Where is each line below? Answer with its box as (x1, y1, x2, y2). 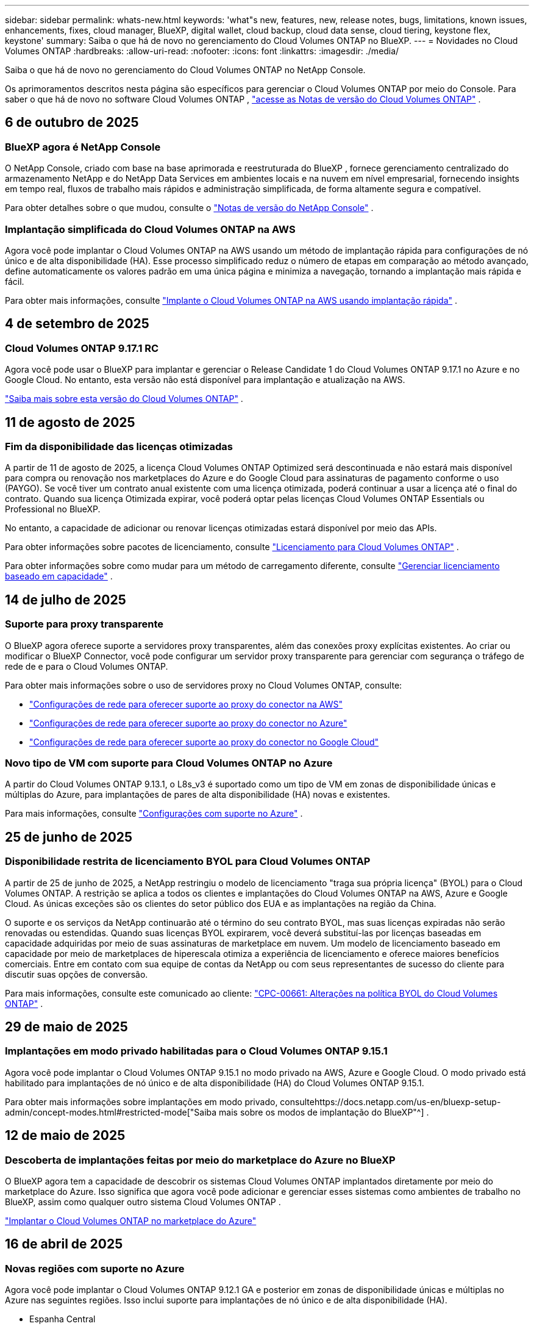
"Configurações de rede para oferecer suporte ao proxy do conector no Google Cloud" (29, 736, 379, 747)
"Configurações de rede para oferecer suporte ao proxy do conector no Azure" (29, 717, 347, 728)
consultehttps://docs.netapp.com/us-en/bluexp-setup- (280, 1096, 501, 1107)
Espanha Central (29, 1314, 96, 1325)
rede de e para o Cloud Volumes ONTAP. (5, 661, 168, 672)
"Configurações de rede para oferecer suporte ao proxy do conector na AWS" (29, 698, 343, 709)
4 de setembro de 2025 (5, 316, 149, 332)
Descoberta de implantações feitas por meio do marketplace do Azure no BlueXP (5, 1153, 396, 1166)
----------------
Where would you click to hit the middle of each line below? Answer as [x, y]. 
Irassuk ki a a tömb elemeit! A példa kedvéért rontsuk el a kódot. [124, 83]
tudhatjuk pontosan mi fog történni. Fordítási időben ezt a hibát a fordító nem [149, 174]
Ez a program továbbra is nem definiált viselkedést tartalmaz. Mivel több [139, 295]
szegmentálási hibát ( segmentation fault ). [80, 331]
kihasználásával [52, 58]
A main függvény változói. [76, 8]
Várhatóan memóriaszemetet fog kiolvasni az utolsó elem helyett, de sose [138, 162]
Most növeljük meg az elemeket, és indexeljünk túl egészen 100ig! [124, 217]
----------------
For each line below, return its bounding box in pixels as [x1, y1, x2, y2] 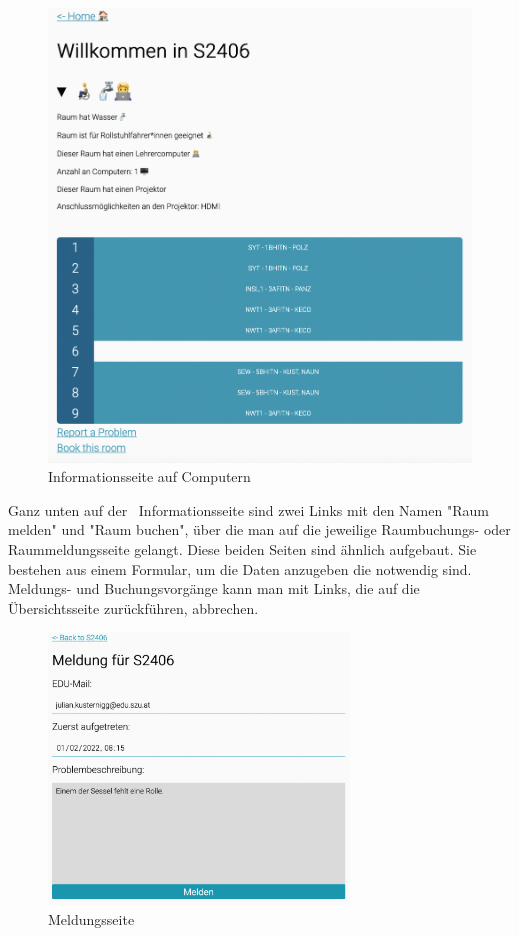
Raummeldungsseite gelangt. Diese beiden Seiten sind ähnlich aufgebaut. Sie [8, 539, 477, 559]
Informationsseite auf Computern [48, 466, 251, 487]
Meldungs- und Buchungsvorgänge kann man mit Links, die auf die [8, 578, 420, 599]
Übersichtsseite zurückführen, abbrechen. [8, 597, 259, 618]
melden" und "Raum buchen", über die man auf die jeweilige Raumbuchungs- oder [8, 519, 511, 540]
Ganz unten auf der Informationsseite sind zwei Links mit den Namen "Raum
----------------
## What you have to do
From the records above, copy out the line with "tudhatjuk pontosan mi", the line with "A main függvény változói. [76, 8]", and every line between them, word for word.

## Response to the task
tudhatjuk pontosan mi fog történni. Fordítási időben ezt a hibát a fordító nem [149, 174]
Ez a program továbbra is nem definiált viselkedést tartalmaz. Mivel több [139, 295]
szegmentálási hibát ( segmentation fault ). [80, 331]
kihasználásával [52, 58]
A main függvény változói. [76, 8]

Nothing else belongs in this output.